Refleksi 66 Tahun Konawe: DPRD Bicara Sejarah, Demokrasi, dan Tantangan Masa Depan

KONAWE, rubriksatu.com – Memperingati Hari Ulang Tahun (HUT) ke-66 Kabupaten Konawe, Dewan Perwakilan Rakyat Daerah (DPRD) Konawe menegaskan komitmennya dalam memperkuat demokrasi lokal dan tata kelola pemerintahan yang profesional, transparan, serta akuntabel.

Penegasan itu disampaikan dalam Rapat Paripurna Istimewa yang digelar Selasa (3/3/2026), dipimpin Ketua DPRD Konawe, I Made Asmaya, didampingi Wakil Ketua I Nuryadin Tombili dan Wakil Ketua II Nasrullah Faizal. Hadir pula Bupati Konawe Yusran Akbar bersama Wakil Bupati Syamsul Ibrahim, jajaran Forkopimda, kepala OPD, unsur TNI-Polri, pimpinan instansi vertikal, hingga tokoh masyarakat dan insan pers.

Dalam sambutannya, Ketua DPRD Konawe I Made Asmaya menekankan bahwa peringatan hari jadi daerah tidak sekadar seremoni tahunan, melainkan momentum reflektif untuk mengevaluasi arah pembangunan.

Politisi Partai Demokrasi Indonesia Perjuangan itu menyebut peringatan HUT memiliki tiga dimensi penting: retrospektif, introspektif, dan prospektif.

“Retrospektif berarti kita menengok masa lalu sebagai mata rantai sejarah yang menjadi fondasi berharga untuk menapaki masa kini dan masa depan.
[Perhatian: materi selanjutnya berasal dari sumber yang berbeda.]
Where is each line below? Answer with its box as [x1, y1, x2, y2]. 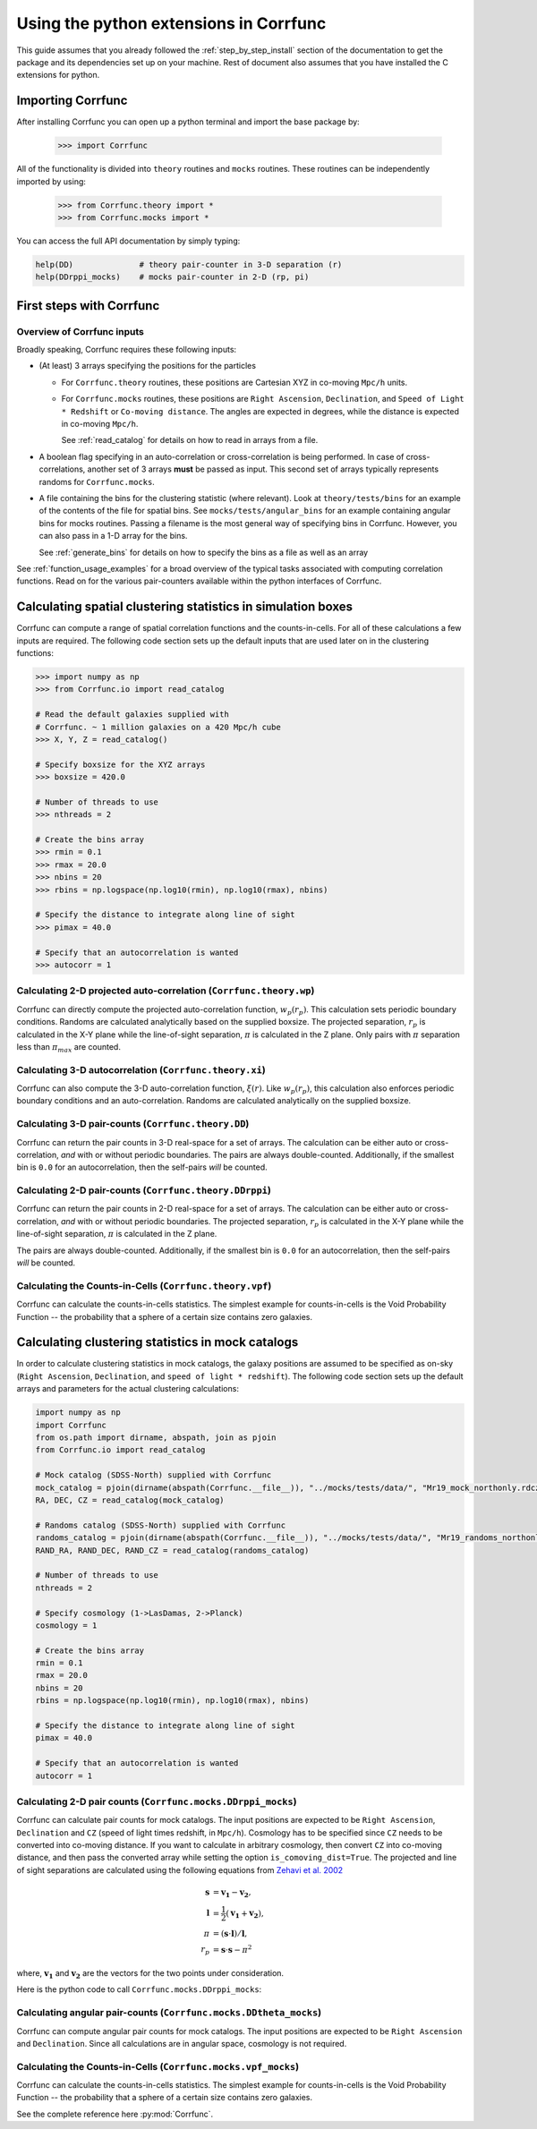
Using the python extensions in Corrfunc [16, 13, 327, 33]
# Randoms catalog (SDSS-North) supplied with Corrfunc [35, 1520, 286, 1530]
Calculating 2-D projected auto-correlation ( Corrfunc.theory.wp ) [16, 984, 315, 997]
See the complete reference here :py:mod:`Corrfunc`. [16, 2108, 214, 2119]
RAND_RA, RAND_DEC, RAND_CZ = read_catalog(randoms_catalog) [35, 1545, 310, 1555]
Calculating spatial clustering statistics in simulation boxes [16, 600, 354, 615]
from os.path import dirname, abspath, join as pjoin [35, 1433, 277, 1443]
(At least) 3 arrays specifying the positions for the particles [38, 361, 257, 371]
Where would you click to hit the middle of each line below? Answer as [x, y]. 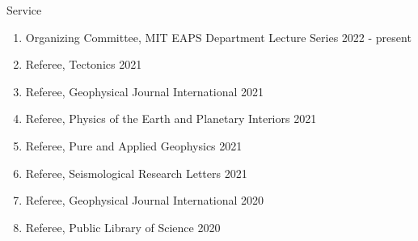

Introspektif bermakna menjadikan momentum ini sebagai sarana mawas diri agar perjalanan pembangunan mampu menjawab persoalan kekinian serta responsif terhadap tantangan ke depan. Sementara prospektif adalah upaya merancang masa depan berlandaskan realitas dan dinamika saat ini tanpa melupakan nilai-nilai sejarah,” ujarnya.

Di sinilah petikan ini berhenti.